[Records from a data source]
*-*-*

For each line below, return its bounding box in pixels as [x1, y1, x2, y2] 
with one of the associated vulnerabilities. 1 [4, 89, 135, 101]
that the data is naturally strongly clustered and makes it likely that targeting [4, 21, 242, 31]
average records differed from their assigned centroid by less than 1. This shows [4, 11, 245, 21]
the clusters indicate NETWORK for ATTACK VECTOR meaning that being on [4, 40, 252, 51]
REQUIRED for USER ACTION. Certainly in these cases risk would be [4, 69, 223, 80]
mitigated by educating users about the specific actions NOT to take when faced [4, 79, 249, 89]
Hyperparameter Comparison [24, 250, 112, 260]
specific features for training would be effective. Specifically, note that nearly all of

*-*-*

■ ACTIVITY ■
Please give the number of lines above that contain the string "would", and nothing more.

■ TASK RESPONSE ■
2